## DATA LISTING
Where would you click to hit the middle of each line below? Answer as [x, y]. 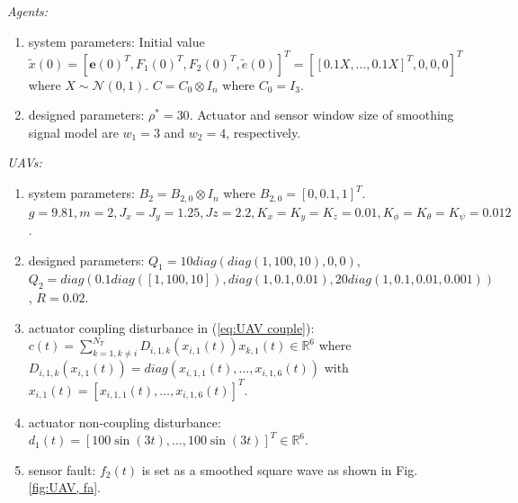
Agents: [28, 11]
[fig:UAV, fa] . [64, 487]
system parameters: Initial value [116, 41]
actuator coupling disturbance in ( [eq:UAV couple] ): [171, 327]
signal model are [73, 132]
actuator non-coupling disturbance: [125, 422]
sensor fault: [62, 469]
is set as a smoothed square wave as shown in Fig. [280, 469]

## WORK ORDER
Each line from the one with "actuator non-coupling disturbance: [125, 422]" through the last line of the records must be written out word for word. Include nothing else.

## THE ANSWER
actuator non-coupling disturbance: [125, 422]
sensor fault: [62, 469]
is set as a smoothed square wave as shown in Fig. [280, 469]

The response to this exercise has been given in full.